Somehow, Bjoern Werner remains on the roster. Not that he doesn’t try, but the results of his first two seasons plus one very mediocre preseason suggest that his roster spot might be better invested in someone else.
Regardless, the Colts are ready to attack the season, not because of the decisions made at the bottom of the roster, but because of the bounty of weapons at the top.
The Colts are assumed to have won the AFC South before the season even starts because Andrew Luck is their quarterback. Add Frank Gore, Andre Johnson, T.Y. Hilton, Coby Fleener, Dwayne Allen, Donte Moncrief, and Phillip Dorsett, and the feeling is the only team that can stop the Colts might be the Colts.

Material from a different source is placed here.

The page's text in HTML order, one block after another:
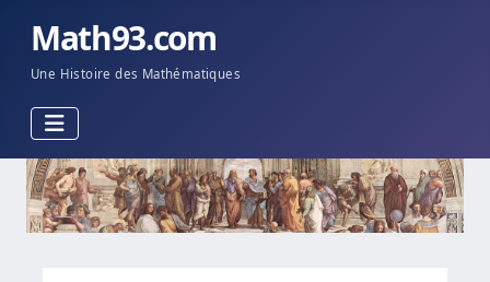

All the defense needs to do is stop the opposing offense one more time than their counterparts stop the Colts, and math would suggest the Colts will win every game.
There are plenty of questions about the Colts – can the offensive line stop basic fronts from getting to Luck? What schemes will help the Colts hide D’Qwell Jackson’s inability to cover tight ends or backs? Is rookie Josh Robinson ready to be the Colts change of pace back? Can Parry make plays in the middle of the Colts defensive line? Is Robert Mathis the 2013 wrecking machine version of himself, or an old and broken former great?

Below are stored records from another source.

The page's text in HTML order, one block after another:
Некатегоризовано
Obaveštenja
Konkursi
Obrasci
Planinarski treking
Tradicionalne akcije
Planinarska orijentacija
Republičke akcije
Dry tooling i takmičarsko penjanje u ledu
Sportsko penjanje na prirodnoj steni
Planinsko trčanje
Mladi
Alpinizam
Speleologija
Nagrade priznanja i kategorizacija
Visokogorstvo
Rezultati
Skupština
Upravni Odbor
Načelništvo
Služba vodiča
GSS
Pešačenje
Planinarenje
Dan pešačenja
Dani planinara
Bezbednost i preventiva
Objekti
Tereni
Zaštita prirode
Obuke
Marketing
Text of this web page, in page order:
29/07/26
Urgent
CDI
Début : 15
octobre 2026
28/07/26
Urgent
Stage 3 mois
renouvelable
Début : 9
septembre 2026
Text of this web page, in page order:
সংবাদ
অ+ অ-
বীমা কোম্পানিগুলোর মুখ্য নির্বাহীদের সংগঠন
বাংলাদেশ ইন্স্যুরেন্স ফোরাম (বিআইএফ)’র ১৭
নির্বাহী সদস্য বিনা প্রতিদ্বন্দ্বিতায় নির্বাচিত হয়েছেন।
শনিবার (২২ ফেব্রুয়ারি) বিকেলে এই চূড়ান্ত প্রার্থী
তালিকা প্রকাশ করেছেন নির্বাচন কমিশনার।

We are five days from the Buffalo Bills helping the Colts answer those questions.
After three straight 11-5 seasons and trips one step further every postseason under GM Ryan Grigson and coach Chuck Pagano, expectations are that the Colts will find their way to that final step.

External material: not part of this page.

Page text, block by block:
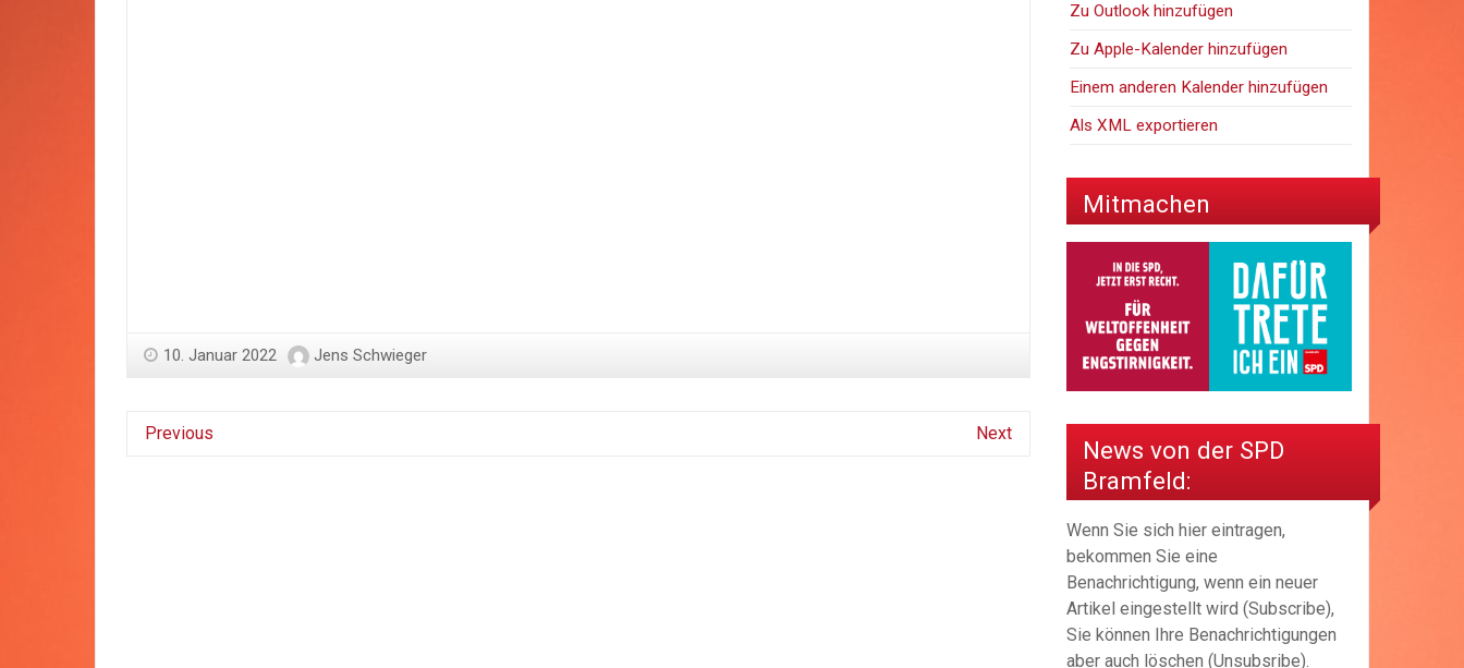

Even if the joint media availability yesterday with Grigson and Pagano was a disingenuous effort to quell rumors about a serious rift between the two, executives don’t need to like each other to succeed. They just need to pull on the same end of the rope.
Looking up and down the roster, it’s not easy to see the Colts in the Super Bowl until you find #12. The biggest question facing the Colts is whether mediocrity on the defensive side of the ball can be overcome by a potentially great quarterback and dynamic weapons at his disposal?
Much like the Colts of the previous 15 years, the Colts will go as far as their quarterback takes them. But if memory serves, the Colts could only go so far with Manning unless the defense had a game wrecker like Booger McFarland, Corey Simon, or others.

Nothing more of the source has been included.